## TASK ITEM:
Scan the entries for "which". Every line that holds it is to be copied.

## Collected data:
/---
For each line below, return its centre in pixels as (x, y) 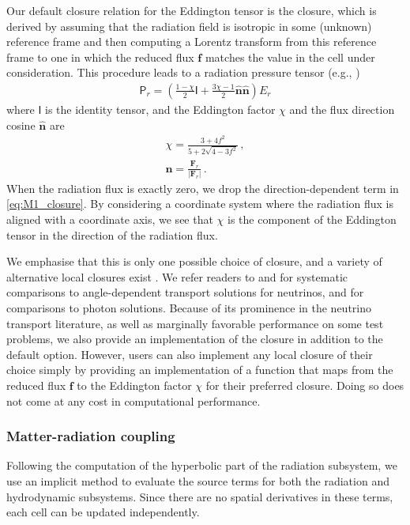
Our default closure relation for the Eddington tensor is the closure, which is (192, 10)
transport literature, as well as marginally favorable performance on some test (195, 323)
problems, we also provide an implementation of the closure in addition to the (195, 339)
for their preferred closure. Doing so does (305, 385)
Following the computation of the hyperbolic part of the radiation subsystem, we (202, 465)
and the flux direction (342, 109)
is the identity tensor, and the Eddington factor (160, 109)
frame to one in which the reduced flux (100, 57)
\---
## SOLUTION BELOW:
Our default closure relation for the Eddington tensor is the closure, which is (192, 10)
frame to one in which the reduced flux (100, 57)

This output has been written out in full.